Ok .... permission to kick my ass but don't over do it...
It's all a jumble so good luck, but your thoughts may help..
- Last week I was hugely emotionally charged due to Period coming some months I'm worse than others a week before,but I held it together well and dp was unaware but I struggle big time some months, think the worst about everything... but I'm aware and I deal with these months... I came on 2 days late, one day of dark blood and now nothing... god knows where that's gone... however last week..
- big investigation at work, I was ask to do a statement (which I didn't want to do but because my name was given I had to) 8 others also came forward and that person resigned today.. glad to see them gone but sad it had to come to that and that person clearly needs help in bullying. I've felt very tearful all day as I don't like being involved in this.
Now for the confusing bit.
I think my partner is going to propose, he disappeared last weekend and said he couldn't say where he was going but I'll find out soon .. we are going away next weekend he's planned it all and we are both excited. I've had little involvement with the planning, he's done it all. Nothing has changed between us we are as loving as ever if not more so. So fingers crossed.
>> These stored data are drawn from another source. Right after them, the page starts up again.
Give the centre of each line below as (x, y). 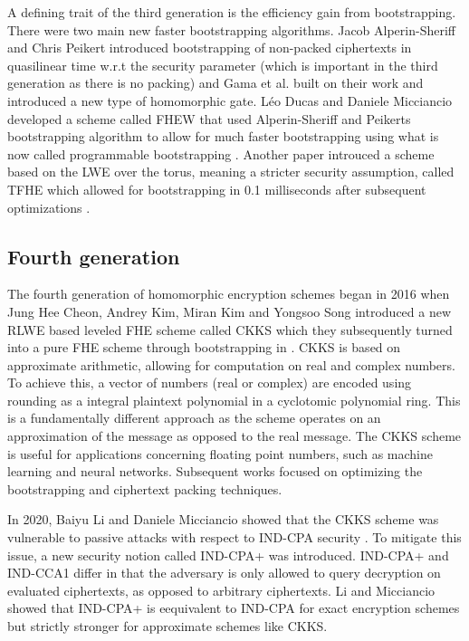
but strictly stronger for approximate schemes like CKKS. (167, 626)
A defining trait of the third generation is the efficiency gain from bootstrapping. (232, 12)
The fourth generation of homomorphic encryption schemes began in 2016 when (229, 294)
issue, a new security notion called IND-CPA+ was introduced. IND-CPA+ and (228, 555)
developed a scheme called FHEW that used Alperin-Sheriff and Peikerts (209, 118)
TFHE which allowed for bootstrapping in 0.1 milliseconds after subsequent (217, 189)
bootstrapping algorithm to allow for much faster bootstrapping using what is (223, 136)
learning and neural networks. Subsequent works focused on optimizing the (215, 471)
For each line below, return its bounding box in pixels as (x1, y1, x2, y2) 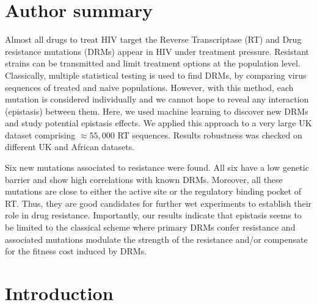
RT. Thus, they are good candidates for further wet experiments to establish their (5, 196, 312, 209)
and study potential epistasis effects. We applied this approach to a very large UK (5, 117, 312, 129)
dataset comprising (5, 128, 76, 141)
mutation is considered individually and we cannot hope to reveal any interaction (5, 93, 309, 106)
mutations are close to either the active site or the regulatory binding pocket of (5, 185, 301, 198)
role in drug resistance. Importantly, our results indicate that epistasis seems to (5, 209, 302, 221)
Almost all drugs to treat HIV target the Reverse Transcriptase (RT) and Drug (5, 33, 302, 46)
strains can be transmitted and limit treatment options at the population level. (5, 57, 301, 70)
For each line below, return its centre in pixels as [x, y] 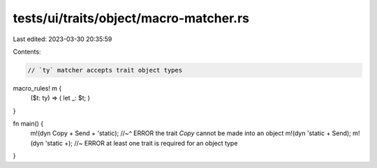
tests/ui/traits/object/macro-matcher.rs [131, 18]
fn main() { [28, 124]
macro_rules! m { [37, 88]
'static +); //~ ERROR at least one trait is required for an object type [141, 143]
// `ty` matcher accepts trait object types [105, 70]
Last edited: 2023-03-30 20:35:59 [62, 39]
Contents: [27, 52]
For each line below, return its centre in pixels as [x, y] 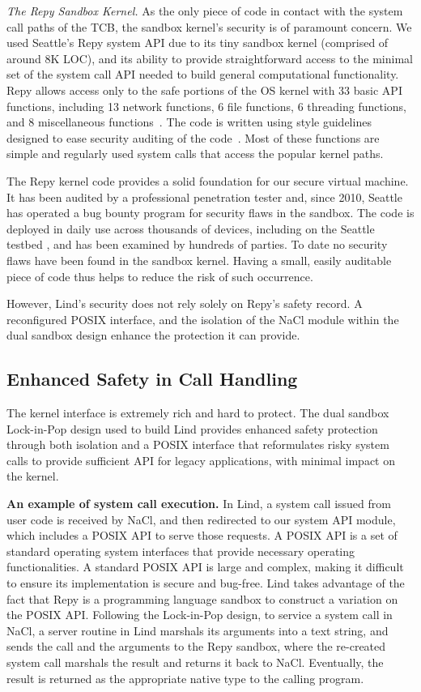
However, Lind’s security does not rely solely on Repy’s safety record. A [185, 303]
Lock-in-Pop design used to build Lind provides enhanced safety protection [192, 428]
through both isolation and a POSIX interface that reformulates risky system [198, 444]
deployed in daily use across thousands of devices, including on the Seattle [191, 228]
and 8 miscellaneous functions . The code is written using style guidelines [189, 122]
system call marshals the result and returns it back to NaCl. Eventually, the [195, 662]
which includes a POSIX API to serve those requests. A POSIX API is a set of [202, 535]
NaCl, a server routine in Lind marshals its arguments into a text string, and [198, 630]
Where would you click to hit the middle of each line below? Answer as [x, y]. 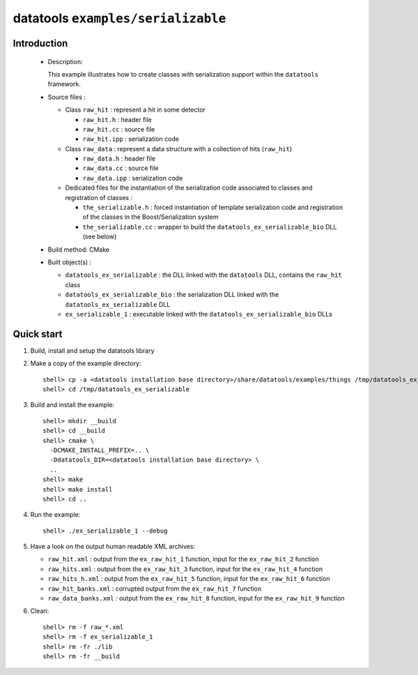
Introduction [40, 43]
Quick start [38, 334]
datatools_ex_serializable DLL [118, 304]
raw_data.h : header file [119, 159]
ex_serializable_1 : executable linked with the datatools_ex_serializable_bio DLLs [199, 314]
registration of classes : [99, 197]
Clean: [40, 611]
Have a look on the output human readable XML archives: [113, 547]
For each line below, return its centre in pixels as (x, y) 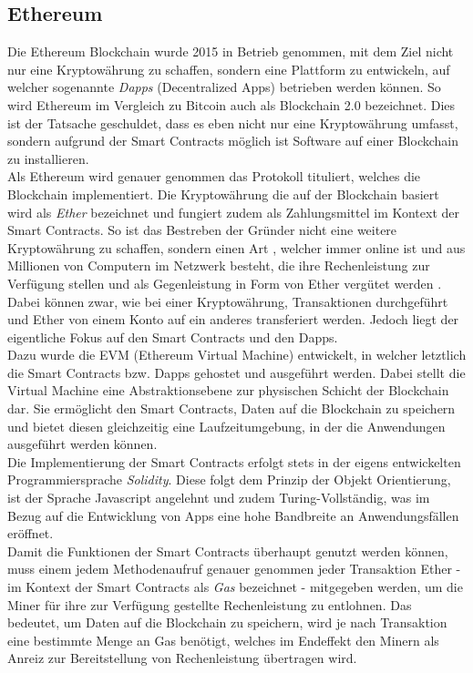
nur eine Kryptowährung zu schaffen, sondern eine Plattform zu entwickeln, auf (229, 69)
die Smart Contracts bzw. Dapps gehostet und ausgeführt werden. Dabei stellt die (236, 372)
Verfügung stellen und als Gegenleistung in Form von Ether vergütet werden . (225, 283)
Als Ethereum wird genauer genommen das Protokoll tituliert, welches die (214, 176)
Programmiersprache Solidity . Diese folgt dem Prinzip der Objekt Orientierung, (229, 479)
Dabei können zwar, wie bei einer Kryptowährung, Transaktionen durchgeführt (228, 301)
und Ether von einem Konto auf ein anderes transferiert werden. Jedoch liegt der (233, 319)
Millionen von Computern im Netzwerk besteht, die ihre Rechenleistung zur (219, 265)
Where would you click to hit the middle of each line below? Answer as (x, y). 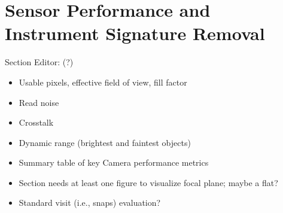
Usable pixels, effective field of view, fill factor (103, 82)
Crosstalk (36, 122)
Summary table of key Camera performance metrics (114, 162)
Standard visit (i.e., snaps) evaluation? (90, 203)
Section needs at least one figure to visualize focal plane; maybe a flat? (148, 182)
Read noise (39, 102)
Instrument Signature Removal (135, 33)
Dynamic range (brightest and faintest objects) (105, 142)
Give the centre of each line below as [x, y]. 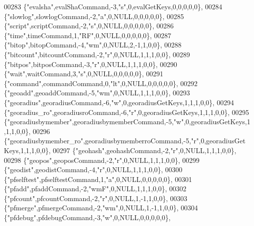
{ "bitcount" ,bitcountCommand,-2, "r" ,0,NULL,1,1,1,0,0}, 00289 [97, 54]
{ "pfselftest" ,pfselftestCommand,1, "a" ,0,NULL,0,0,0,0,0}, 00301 [98, 179]
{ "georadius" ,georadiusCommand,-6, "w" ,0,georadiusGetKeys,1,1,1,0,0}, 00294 [119, 102]
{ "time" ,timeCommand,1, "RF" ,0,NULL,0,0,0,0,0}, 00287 [88, 35]
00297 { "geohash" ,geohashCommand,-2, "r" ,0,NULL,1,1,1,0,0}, [145, 150]
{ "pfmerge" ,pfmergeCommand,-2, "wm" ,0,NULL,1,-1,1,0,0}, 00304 [101, 208]
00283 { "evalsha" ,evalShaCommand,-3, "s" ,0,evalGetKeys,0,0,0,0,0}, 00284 [113, 6]
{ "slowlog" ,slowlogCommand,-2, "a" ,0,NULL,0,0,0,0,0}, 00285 [94, 16]

Here's for the title, he got a new phone , and he set it up this week, I don't go on his phone but knew his passcode as he'd just type it in in front of me , but I have noticed he has changed it but when he puts it in he holds his hand over the side of the phone if you know what I mean so it's hard to see the sequence.
'Why are you thinking of accepting a proposal if you don't trust him' I have no reason not to trust him but what's the hand all about... I don't want to say anything because I'll sound like a fool, he don't hide it and messages come up static on his screen so I have no reason..
Have I just had a shit week with the above and am I just being a prat?